Task:
The answer should reproduce every entry exactly and contain no images.

Start of Block

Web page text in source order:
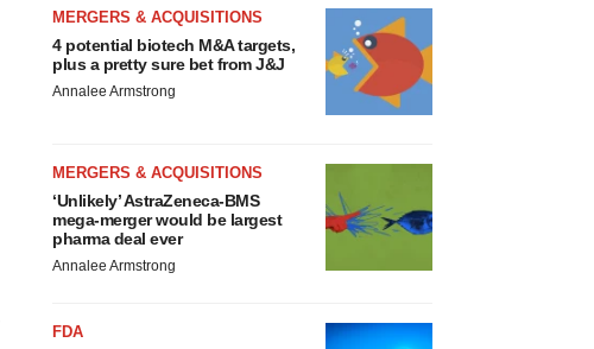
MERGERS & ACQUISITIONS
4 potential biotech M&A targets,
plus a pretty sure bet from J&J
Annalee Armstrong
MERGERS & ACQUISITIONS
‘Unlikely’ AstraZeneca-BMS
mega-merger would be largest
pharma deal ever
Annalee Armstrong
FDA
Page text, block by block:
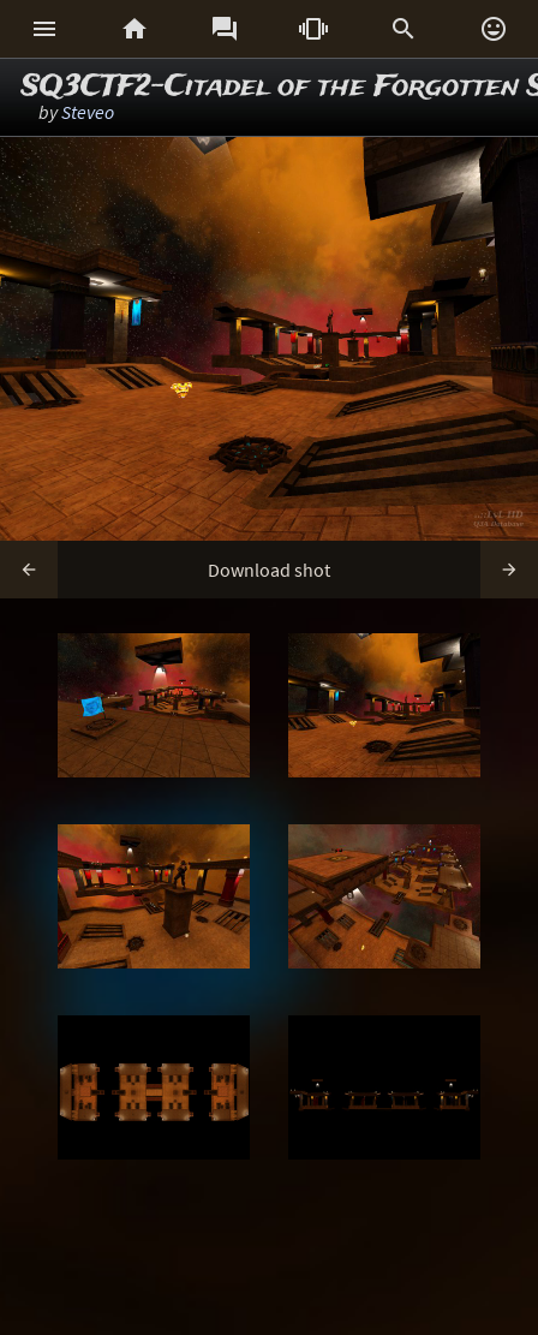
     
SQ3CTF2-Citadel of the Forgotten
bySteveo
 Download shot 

End of Block

Response:
Web page text in source order:
MERGERS & ACQUISITIONS
4 potential biotech M&A targets,
plus a pretty sure bet from J&J
Annalee Armstrong
MERGERS & ACQUISITIONS
‘Unlikely’ AstraZeneca-BMS
mega-merger would be largest
pharma deal ever
Annalee Armstrong
FDA
Page text, block by block:
     
SQ3CTF2-Citadel of the Forgotten
bySteveo
 Download shot 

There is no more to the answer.